- St. Vincent Township Location in Minnesota and the United States St. Vincent Township St. Vincent Township (the United States)
- Coordinates: 48°57′16″N 97°8′22″W﻿ / ﻿48.95444°N 97.13944°W
- Country: United States
- State: Minnesota
- County: Kittson

Area
- • Total: 54.5 sq mi (141.1 km^{2})
- • Land: 54.2 sq mi (140.3 km^{2})
- • Water: 0.31 sq mi (0.8 km^{2})
- Elevation: 794 ft (242 m)

Population (2000)
- • Total: 74
- • Density: 1.3/sq mi (0.5/km^{2})
- Time zone: UTC-6 (Central (CST))
- • Summer (DST): UTC-5 (CDT)
- FIPS code: 27-58162
- GNIS feature ID: 0665535

= St. Vincent Township, Kittson County, Minnesota =

Township in Minnesota, United States

St. Vincent Township is a township in Kittson County, Minnesota, United States. The population was 74 at the 2000 census.

St. Vincent Township was organized in 1880, and named for Vincent de Paul, a Roman Catholic saint.

==Geography==
According to the United States Census Bureau, the township has a total area of 54.5 square miles (141.1 km^{2}), of which 54.2 square miles (140.3 km^{2}) is land and 0.3 square mile (0.8 km^{2}) (0.55%) is water. The unincorporated community of Noyes is situated at the north edge of the township, along the Canada–US border. The city of St. Vincent borders the township to the south.

==Demographics==
As of the census of 2000, there were 74 people, 29 households, and 22 families residing in the township. The population density was 1.4 people per square mile (0.5/km^{2}). There were 51 housing units at an average density of 0.9/sq mi (0.4/km^{2}). The racial makeup of the township was 91.89% White, 8.11% from other races. Hispanic or Latino of any race were 6.76% of the population.

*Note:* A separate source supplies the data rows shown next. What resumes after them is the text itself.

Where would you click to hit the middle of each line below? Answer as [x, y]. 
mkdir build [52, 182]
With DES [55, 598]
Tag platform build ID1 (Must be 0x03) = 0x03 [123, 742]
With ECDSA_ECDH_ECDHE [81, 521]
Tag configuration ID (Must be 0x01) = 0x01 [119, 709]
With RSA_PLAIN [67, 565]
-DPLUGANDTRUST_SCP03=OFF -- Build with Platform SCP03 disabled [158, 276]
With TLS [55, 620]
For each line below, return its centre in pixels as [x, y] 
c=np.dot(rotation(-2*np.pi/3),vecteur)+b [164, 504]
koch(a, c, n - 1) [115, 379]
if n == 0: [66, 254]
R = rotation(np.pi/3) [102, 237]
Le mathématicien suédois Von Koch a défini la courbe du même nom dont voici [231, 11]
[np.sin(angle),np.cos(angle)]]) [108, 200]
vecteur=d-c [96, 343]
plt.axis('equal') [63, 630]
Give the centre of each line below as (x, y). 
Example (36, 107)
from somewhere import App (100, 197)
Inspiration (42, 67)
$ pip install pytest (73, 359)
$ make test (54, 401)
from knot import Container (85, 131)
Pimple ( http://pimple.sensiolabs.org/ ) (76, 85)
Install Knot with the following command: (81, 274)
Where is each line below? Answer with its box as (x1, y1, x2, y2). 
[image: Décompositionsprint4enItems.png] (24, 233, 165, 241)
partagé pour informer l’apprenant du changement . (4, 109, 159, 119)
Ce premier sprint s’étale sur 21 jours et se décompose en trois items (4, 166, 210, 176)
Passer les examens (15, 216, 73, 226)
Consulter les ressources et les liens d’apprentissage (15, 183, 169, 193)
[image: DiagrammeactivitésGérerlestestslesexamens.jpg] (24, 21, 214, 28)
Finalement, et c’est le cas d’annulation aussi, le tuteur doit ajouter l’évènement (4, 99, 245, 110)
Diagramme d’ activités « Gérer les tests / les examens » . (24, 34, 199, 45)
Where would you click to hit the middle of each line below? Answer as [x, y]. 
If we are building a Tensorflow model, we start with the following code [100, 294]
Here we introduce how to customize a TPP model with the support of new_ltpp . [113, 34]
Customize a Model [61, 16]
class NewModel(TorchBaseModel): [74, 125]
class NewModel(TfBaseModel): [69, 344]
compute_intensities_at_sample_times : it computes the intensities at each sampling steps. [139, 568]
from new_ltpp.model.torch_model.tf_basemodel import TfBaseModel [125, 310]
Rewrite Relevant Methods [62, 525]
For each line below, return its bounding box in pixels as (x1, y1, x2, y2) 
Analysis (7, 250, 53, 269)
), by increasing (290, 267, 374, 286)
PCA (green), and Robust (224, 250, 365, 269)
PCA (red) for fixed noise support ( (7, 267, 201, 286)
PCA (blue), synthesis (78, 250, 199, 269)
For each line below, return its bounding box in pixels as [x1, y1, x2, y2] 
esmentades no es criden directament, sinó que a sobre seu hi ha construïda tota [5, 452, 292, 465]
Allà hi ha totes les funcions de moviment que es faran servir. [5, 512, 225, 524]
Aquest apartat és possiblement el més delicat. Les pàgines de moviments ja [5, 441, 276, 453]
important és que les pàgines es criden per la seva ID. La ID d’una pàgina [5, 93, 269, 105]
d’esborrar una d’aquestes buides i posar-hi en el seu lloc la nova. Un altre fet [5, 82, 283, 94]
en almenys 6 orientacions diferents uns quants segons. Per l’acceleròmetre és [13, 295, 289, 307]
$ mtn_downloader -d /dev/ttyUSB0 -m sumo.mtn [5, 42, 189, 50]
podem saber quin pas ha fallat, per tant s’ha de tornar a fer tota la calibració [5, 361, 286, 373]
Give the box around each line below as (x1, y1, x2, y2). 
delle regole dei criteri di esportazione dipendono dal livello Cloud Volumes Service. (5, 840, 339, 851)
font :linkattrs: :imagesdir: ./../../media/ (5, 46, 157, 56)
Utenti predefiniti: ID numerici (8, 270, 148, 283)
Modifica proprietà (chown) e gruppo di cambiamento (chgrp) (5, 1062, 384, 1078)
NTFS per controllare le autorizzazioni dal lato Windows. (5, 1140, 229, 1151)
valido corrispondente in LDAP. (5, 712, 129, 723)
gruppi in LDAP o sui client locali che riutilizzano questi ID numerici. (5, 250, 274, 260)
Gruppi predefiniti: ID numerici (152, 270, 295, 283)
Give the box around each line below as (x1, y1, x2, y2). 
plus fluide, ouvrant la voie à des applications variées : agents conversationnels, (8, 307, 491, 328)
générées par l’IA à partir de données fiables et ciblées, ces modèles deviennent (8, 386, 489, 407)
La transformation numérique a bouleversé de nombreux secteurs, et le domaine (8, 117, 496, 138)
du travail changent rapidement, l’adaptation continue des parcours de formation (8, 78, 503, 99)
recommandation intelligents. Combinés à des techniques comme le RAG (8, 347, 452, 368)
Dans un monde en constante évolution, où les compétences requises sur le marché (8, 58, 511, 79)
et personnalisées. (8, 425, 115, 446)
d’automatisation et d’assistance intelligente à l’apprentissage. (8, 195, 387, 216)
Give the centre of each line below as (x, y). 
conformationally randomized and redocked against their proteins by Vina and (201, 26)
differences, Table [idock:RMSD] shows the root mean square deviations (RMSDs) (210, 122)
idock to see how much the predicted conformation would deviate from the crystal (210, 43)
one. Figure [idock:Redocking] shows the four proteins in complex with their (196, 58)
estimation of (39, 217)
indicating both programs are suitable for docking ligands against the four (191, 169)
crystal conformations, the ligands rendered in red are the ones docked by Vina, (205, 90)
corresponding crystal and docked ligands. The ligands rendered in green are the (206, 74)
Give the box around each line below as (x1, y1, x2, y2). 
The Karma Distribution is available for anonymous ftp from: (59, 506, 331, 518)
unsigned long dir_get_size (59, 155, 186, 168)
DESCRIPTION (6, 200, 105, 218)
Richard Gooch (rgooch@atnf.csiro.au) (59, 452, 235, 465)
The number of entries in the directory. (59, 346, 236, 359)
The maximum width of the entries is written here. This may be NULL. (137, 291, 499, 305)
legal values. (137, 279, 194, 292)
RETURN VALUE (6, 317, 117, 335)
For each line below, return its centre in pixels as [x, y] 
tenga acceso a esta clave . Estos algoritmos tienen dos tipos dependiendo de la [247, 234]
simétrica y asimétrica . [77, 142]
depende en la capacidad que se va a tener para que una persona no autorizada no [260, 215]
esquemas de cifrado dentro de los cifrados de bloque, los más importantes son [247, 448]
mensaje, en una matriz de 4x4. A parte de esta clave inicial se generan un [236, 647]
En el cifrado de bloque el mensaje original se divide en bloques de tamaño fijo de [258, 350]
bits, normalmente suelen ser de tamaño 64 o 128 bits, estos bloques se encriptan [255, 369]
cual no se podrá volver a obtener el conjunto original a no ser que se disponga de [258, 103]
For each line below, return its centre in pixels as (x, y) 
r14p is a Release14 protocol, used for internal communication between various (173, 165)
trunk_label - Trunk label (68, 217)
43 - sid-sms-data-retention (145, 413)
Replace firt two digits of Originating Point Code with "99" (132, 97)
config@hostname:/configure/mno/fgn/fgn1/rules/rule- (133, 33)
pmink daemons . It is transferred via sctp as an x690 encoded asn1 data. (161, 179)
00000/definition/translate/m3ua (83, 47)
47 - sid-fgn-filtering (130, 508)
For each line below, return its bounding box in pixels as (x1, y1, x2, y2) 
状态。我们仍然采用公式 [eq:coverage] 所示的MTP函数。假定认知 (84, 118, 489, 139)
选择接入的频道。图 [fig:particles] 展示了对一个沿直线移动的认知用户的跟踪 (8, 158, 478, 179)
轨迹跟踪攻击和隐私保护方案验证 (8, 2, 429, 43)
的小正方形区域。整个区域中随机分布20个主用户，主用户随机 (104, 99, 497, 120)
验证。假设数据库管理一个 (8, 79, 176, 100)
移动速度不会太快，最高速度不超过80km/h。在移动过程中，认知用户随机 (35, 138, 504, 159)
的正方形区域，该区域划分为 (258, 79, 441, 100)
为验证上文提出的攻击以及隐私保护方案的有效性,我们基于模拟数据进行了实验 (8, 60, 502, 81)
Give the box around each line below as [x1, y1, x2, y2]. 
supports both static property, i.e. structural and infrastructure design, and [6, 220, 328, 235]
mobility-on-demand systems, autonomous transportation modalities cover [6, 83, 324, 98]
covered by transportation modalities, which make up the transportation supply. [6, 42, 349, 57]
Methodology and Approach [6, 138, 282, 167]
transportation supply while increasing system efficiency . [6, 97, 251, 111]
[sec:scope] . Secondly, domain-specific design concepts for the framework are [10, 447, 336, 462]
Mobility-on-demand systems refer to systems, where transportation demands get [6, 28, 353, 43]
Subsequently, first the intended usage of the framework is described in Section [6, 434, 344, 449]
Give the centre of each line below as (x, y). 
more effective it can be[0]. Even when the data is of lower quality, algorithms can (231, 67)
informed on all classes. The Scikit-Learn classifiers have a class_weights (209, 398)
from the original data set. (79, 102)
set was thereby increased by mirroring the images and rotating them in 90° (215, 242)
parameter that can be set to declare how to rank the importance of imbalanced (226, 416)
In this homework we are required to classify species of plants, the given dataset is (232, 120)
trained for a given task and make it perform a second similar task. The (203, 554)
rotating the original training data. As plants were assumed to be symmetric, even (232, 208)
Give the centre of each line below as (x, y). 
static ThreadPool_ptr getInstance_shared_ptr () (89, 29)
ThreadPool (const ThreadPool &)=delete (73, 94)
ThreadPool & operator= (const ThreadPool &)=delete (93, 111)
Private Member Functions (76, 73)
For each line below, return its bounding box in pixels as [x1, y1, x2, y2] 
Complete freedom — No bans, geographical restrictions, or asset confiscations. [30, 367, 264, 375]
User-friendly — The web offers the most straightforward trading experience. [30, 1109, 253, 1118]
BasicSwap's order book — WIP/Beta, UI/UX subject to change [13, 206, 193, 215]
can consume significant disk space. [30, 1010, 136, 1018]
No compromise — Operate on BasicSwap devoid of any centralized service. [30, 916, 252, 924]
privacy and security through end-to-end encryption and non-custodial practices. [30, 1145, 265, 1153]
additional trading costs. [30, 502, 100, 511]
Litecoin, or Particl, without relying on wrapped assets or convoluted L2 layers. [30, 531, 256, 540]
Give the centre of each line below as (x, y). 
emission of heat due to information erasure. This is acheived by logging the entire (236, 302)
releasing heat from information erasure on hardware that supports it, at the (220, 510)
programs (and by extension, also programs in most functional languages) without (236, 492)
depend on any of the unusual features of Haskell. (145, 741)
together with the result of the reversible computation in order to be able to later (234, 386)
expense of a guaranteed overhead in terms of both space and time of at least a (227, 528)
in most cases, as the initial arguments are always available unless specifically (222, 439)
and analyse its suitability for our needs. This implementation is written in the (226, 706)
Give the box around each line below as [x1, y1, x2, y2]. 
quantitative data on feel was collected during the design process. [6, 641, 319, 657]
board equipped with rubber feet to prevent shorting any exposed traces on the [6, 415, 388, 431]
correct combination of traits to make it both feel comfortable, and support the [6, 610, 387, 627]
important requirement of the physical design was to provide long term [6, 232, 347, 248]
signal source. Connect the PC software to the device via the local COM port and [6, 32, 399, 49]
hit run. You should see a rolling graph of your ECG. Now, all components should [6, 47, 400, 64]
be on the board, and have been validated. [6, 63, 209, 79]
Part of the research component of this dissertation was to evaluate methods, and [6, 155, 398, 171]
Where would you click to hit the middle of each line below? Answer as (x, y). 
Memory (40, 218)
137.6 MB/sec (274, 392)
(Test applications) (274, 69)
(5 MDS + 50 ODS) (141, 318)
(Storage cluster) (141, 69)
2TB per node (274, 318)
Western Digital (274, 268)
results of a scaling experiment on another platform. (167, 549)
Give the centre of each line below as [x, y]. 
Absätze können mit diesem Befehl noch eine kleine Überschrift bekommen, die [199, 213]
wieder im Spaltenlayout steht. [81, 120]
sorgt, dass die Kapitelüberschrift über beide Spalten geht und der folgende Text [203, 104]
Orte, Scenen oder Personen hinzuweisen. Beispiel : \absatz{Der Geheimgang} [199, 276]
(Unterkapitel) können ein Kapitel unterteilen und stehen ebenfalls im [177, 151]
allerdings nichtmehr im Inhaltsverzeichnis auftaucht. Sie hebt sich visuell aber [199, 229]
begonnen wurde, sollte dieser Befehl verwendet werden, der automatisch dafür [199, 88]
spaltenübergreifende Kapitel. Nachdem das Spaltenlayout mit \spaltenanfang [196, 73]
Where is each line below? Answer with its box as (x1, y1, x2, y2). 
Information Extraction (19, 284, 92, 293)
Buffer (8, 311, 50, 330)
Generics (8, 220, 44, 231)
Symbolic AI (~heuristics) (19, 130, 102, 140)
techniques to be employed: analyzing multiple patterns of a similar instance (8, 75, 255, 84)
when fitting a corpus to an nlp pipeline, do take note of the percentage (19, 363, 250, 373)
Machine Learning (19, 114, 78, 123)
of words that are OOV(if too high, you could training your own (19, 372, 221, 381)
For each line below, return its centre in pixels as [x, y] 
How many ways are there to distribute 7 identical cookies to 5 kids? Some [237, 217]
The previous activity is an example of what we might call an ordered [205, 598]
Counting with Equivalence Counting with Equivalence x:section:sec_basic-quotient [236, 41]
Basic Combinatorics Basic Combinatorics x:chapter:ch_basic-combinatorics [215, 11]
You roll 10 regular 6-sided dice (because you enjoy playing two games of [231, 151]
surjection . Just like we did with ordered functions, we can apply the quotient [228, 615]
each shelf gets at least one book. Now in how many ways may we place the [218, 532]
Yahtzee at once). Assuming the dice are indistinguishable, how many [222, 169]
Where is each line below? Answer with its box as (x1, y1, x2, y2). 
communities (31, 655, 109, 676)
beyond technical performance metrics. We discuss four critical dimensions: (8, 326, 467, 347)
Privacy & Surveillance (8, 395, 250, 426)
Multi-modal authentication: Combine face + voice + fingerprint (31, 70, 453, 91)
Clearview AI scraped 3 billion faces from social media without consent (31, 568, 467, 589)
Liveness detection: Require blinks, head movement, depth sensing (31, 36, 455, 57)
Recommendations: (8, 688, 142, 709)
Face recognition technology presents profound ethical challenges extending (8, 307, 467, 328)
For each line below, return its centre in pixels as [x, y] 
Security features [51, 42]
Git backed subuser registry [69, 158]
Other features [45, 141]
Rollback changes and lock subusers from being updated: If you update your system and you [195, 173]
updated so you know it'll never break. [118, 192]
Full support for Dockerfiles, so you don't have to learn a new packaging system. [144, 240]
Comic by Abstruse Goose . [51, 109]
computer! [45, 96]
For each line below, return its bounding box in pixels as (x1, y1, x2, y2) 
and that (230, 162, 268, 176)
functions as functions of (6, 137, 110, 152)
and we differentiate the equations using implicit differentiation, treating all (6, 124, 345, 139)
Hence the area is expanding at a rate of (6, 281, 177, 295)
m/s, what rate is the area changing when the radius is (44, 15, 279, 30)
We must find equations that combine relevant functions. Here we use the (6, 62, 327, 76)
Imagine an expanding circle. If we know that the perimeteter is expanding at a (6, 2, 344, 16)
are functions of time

There were 29 households, out of which 27.6% had children under the age of 18 living with them, 65.5% were married couples living together, 3.4% had a female householder with no husband present, and 24.1% were non-families. 20.7% of all households were made up of individuals, and 10.3% had someone living alone who was 65 years of age or older. The average household size was 2.55 and the average family size was 3.

In the township the population was spread out, with 25.7% under the age of 18, 6.8% from 18 to 24, 24.3% from 25 to 44, 25.7% from 45 to 64, and 17.6% who were 65 years of age or older. The median age was 44 years. For every 100 females, there were 111.4 males. For every 100 females age 18 and over, there were 129.2 males.

The median income for a household in the township was $45,000, and the median income for a family was $57,500. Males had a median income of $35,000 versus $19,250 for females. The per capita income for the township was $20,491. There were no families and 2.1% of the population living below the poverty line, including no under eighteens and none of those over 64.